[Start of section]

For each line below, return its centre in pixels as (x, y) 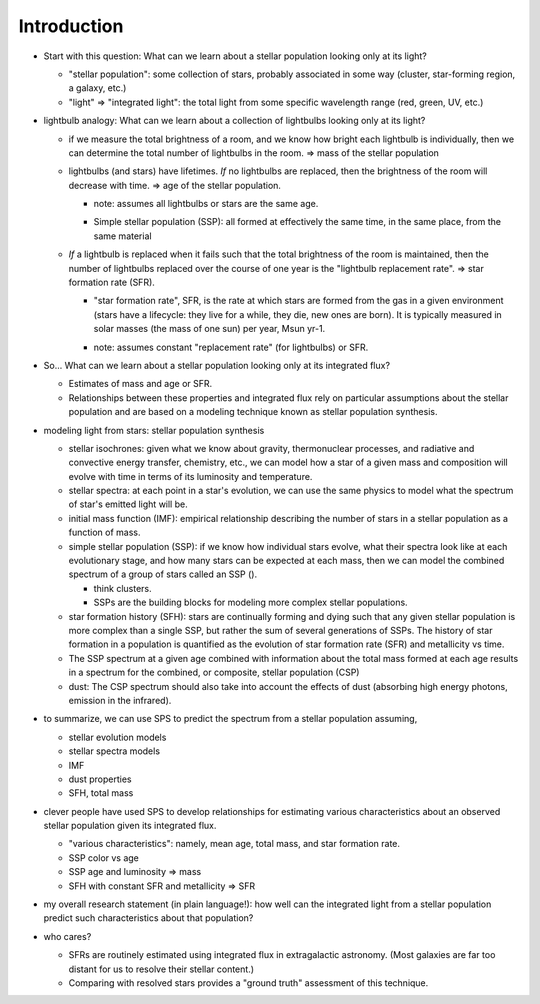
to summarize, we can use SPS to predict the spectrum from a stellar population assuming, (230, 719)
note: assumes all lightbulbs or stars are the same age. (206, 204)
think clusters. (122, 588)
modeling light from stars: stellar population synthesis (154, 430)
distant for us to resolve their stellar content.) (161, 969)
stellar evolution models (117, 737)
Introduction (71, 26)
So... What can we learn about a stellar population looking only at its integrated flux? (216, 365)
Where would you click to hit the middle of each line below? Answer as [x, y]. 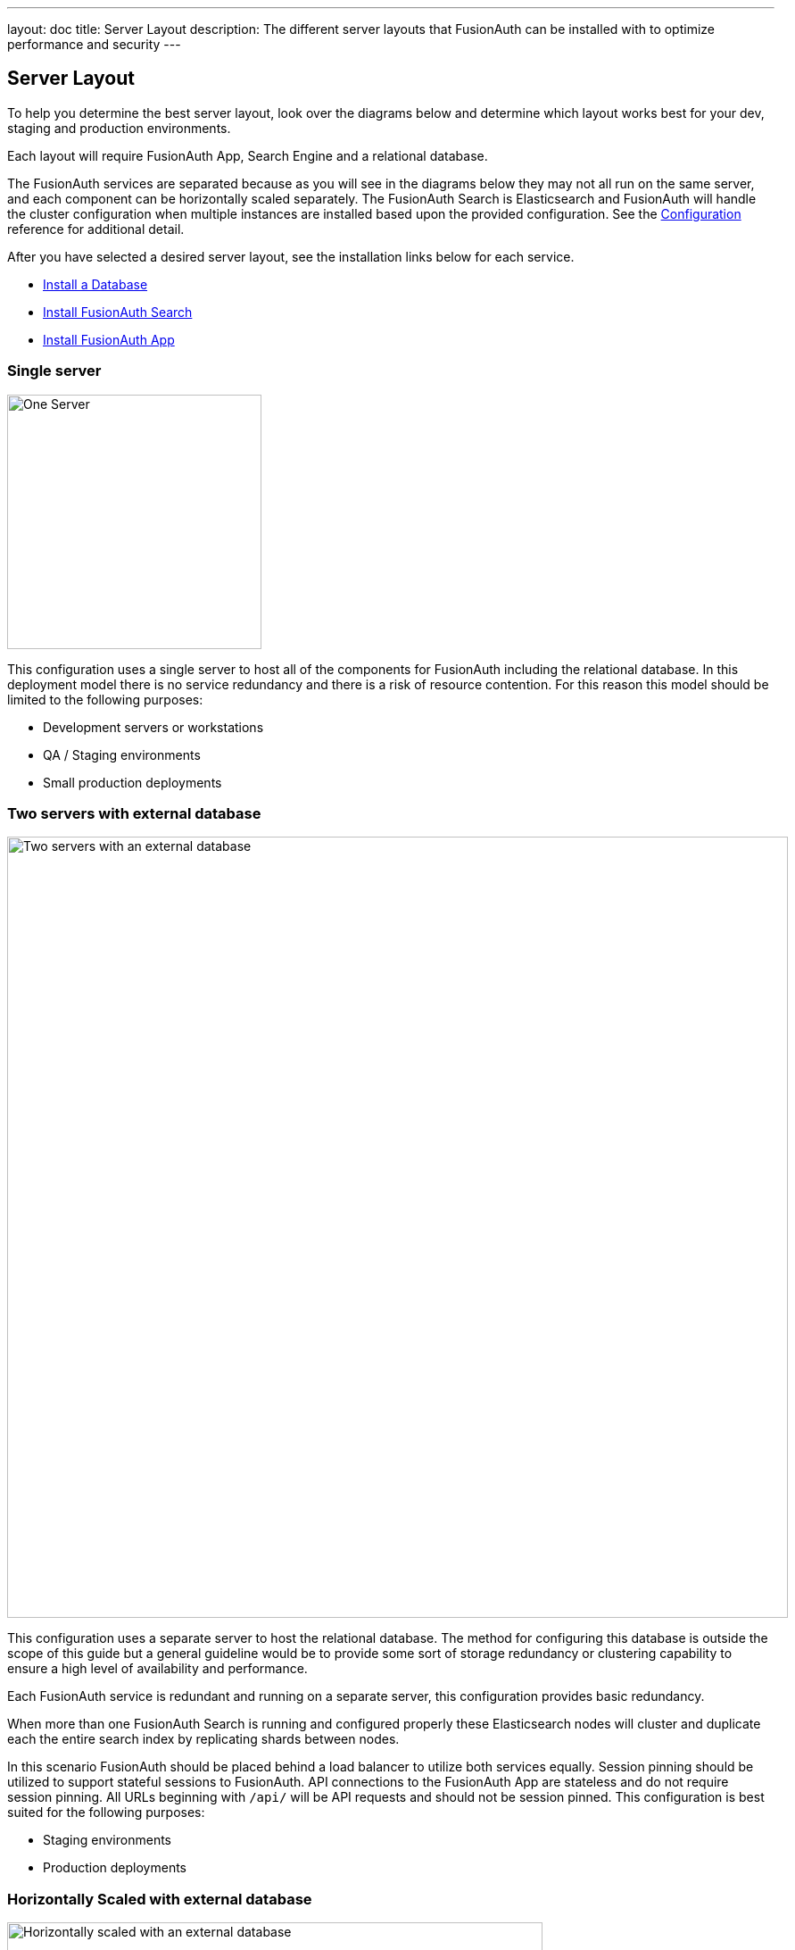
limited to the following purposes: [105, 699]
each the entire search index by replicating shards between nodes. [203, 1739]
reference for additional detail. [96, 229]
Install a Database [95, 284]
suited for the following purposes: [106, 1812]
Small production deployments [132, 782]
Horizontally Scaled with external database [160, 1899]
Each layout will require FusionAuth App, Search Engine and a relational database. [248, 155]
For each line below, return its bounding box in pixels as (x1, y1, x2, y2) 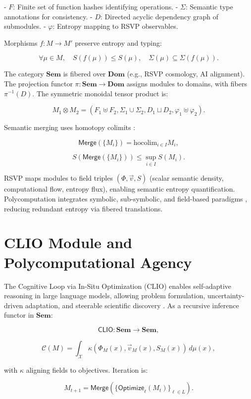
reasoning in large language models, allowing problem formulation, (4, 290, 205, 301)
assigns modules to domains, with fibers (126, 78, 247, 88)
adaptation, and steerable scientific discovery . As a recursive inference (25, 300, 239, 310)
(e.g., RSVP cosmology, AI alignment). (127, 68, 245, 79)
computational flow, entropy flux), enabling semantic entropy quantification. (4, 184, 235, 194)
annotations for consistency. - (4, 11, 93, 21)
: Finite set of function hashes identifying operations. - (13, 1, 178, 11)
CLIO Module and (4, 232, 132, 253)
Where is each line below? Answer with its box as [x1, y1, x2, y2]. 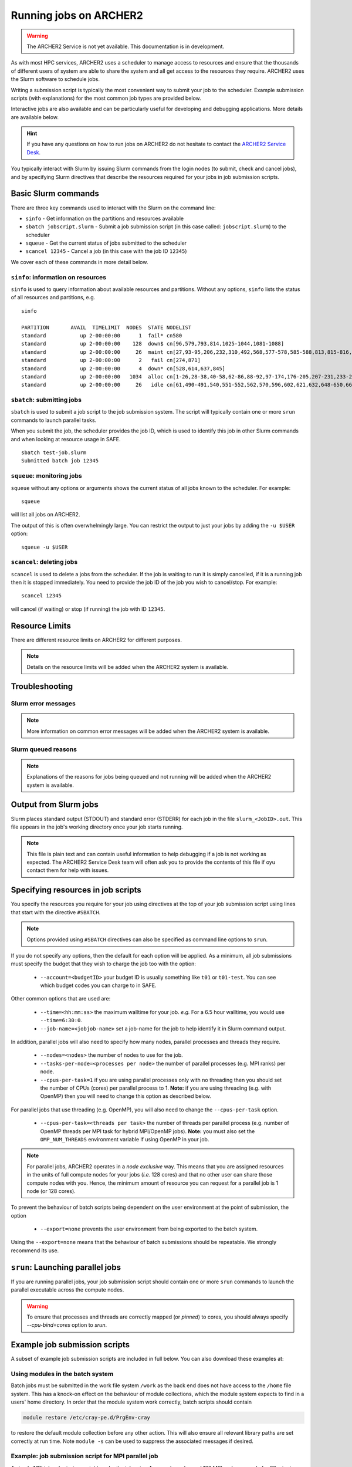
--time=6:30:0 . [40, 1017, 82, 1024]
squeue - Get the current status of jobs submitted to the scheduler [25, 239, 187, 246]
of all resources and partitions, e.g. [11, 294, 96, 301]
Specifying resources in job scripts [11, 885, 141, 895]
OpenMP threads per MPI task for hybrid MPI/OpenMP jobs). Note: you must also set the [40, 1127, 255, 1135]
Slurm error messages [11, 699, 76, 708]
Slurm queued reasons [11, 745, 77, 753]
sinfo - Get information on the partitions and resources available [25, 215, 184, 222]
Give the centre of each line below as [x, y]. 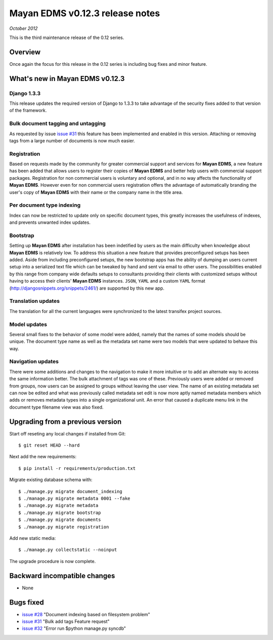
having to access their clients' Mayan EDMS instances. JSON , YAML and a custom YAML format [107, 281]
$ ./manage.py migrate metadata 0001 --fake [75, 498]
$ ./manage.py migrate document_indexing [70, 491]
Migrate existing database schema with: [51, 480]
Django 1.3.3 [25, 93]
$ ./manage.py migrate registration [64, 527]
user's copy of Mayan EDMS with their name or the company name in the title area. [96, 192]
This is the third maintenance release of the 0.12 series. [67, 37]
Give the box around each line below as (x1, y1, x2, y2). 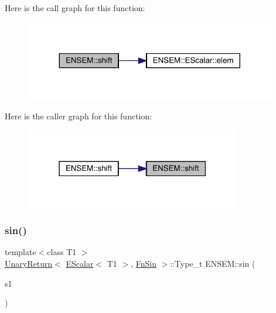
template (5, 246, 36, 258)
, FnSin (131, 257, 156, 269)
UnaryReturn (5, 257, 53, 269)
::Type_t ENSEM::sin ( (170, 257, 255, 269)
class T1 (47, 246, 77, 258)
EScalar (66, 257, 94, 269)
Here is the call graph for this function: (5, 2, 145, 13)
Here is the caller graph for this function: (5, 109, 152, 122)
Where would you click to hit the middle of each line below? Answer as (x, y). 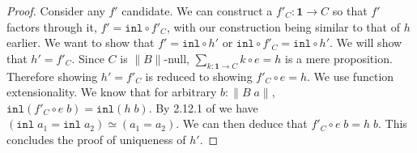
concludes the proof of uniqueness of (96, 139)
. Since (88, 58)
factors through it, (52, 26)
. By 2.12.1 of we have (203, 107)
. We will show (366, 42)
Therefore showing (52, 76)
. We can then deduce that (242, 123)
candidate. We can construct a (197, 11)
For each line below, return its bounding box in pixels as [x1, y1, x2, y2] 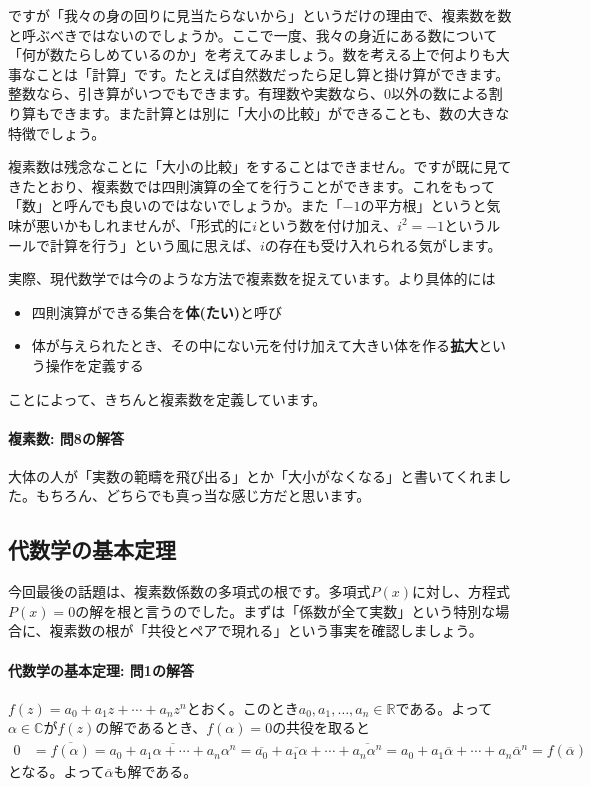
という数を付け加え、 [257, 214, 398, 235]
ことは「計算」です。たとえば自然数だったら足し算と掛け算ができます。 [35, 63, 510, 84]
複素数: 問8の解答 [8, 427, 124, 448]
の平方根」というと [360, 195, 487, 216]
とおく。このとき [186, 697, 299, 718]
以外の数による [391, 83, 489, 104]
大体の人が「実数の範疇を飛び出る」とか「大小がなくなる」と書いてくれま [8, 465, 498, 486]
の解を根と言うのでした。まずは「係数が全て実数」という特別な [75, 600, 496, 621]
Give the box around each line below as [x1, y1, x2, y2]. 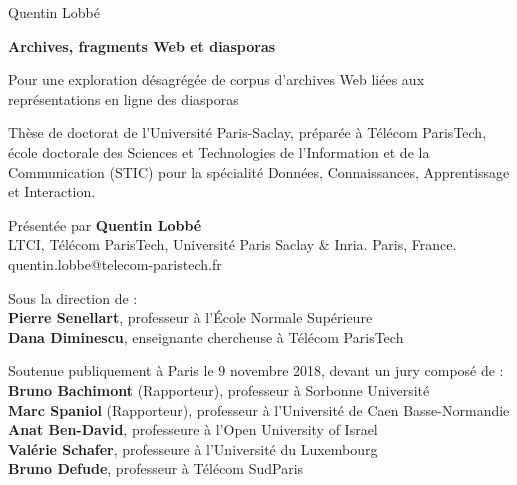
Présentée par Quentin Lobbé [8, 214, 202, 235]
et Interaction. [8, 181, 96, 202]
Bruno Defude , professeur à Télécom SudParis [8, 458, 304, 479]
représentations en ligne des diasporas [8, 88, 239, 109]
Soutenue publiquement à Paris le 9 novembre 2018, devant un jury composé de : [8, 360, 504, 381]
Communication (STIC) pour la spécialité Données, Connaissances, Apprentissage [8, 161, 510, 182]
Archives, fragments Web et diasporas [8, 35, 276, 56]
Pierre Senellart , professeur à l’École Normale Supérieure [8, 307, 373, 328]

[End of section]

■ **Exercise details**: In the entries above, find the line that contains "Slurm queued reasons [11, 745, 77, 753]" and the line that contains "大体の人が「実数の範疇を飛び出る」とか「大小がなくなる」と書いてくれま [8, 465, 498, 486]". Reproduce exactly those two lines and every line between them, but not the pictures.

■ **Response**:
Slurm queued reasons [11, 745, 77, 753]
sinfo - Get information on the partitions and resources available [25, 215, 184, 222]
Give the centre of each line below as [x, y]. 
having to access their clients' Mayan EDMS instances. JSON , YAML and a custom YAML format [107, 281]
$ ./manage.py migrate metadata 0001 --fake [75, 498]
$ ./manage.py migrate document_indexing [70, 491]
Migrate existing database schema with: [51, 480]
Django 1.3.3 [25, 93]
$ ./manage.py migrate registration [64, 527]
user's copy of Mayan EDMS with their name or the company name in the title area. [96, 192]
This is the third maintenance release of the 0.12 series. [67, 37]
Give the box around each line below as (x1, y1, x2, y2). 
template (5, 246, 36, 258)
, FnSin (131, 257, 156, 269)
UnaryReturn (5, 257, 53, 269)
::Type_t ENSEM::sin ( (170, 257, 255, 269)
class T1 (47, 246, 77, 258)
EScalar (66, 257, 94, 269)
Here is the call graph for this function: (5, 2, 145, 13)
Here is the caller graph for this function: (5, 109, 152, 122)
Where would you click to hit the middle of each line below? Answer as (x, y). 
concludes the proof of uniqueness of (96, 139)
. Since (88, 58)
factors through it, (52, 26)
. By 2.12.1 of we have (203, 107)
. We will show (366, 42)
Therefore showing (52, 76)
. We can then deduce that (242, 123)
candidate. We can construct a (197, 11)
For each line below, return its bounding box in pixels as [x1, y1, x2, y2] 
という数を付け加え、 [257, 214, 398, 235]
ことは「計算」です。たとえば自然数だったら足し算と掛け算ができます。 [35, 63, 510, 84]
複素数: 問8の解答 [8, 427, 124, 448]
の平方根」というと [360, 195, 487, 216]
とおく。このとき [186, 697, 299, 718]
以外の数による [391, 83, 489, 104]
大体の人が「実数の範疇を飛び出る」とか「大小がなくなる」と書いてくれま [8, 465, 498, 486]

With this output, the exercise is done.